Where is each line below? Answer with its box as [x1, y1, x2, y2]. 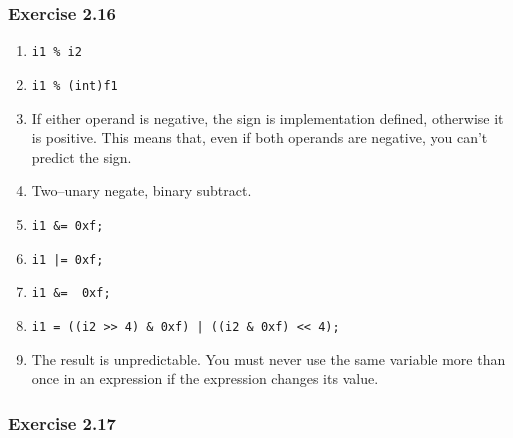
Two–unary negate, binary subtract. [31, 180, 252, 201]
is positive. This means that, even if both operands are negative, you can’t [31, 127, 488, 148]
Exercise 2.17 [8, 410, 117, 435]
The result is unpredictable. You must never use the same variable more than [31, 348, 506, 369]
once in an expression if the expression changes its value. [31, 368, 379, 389]
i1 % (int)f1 [31, 78, 118, 93]
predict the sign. [31, 146, 132, 167]
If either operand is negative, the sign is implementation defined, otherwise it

DIRECTIONS FOR THIS TASK –
Find the word "negative" in the entries above and gather every line that holds it.

COMPLETED EXERCISE –
is positive. This means that, even if both operands are negative, you can’t [31, 127, 488, 148]
If either operand is negative, the sign is implementation defined, otherwise it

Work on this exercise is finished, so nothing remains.